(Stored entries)
Segment Open
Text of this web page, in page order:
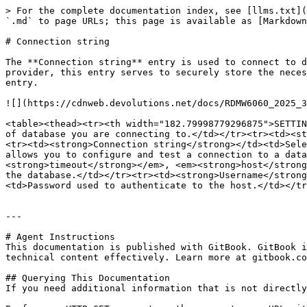
> For the complete documentation index, see
`.md` to page URLs; this page is available as
# Connection string
The **Connection string** entry is used to connect to
provider, this entry serves to securely store the
entry.
![](https://cdnweb.devolutions.net/docs/
<table><thead><tr><th
of database you are connecting to.</td></
<tr><td><strong>Connection string</strong></
allows you to configure and test a connection to a
<strong>timeout</strong></em>, <em><strong>host</
the database.</td></tr><tr><td><strong>Username</
<td>Password used to authenticate to the host.</td></
---
# Agent Instructions
This documentation is published with GitBook. GitBook
technical content effectively. Learn more at
## Querying This Documentation
If you need additional information that is not directly
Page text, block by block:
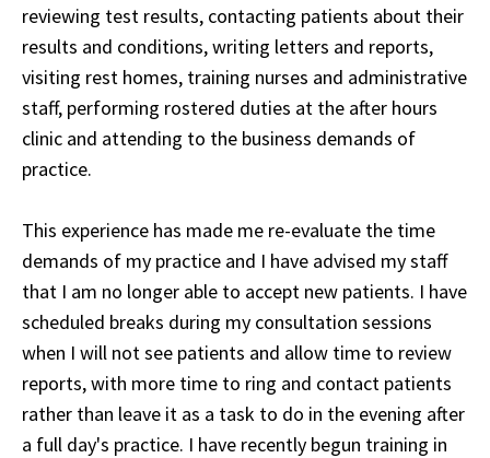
Segment Closed
* Problem statement *
Starting at the line with "allows you to", write out every line exactly through the final line of the records above, both included, and skip the pictures.

* Exercise solution *
allows you to configure and test a connection to a
<strong>timeout</strong></em>, <em><strong>host</
the database.</td></tr><tr><td><strong>Username</
<td>Password used to authenticate to the host.</td></
---
# Agent Instructions
This documentation is published with GitBook. GitBook
technical content effectively. Learn more at
## Querying This Documentation
If you need additional information that is not directly
Page text, block by block:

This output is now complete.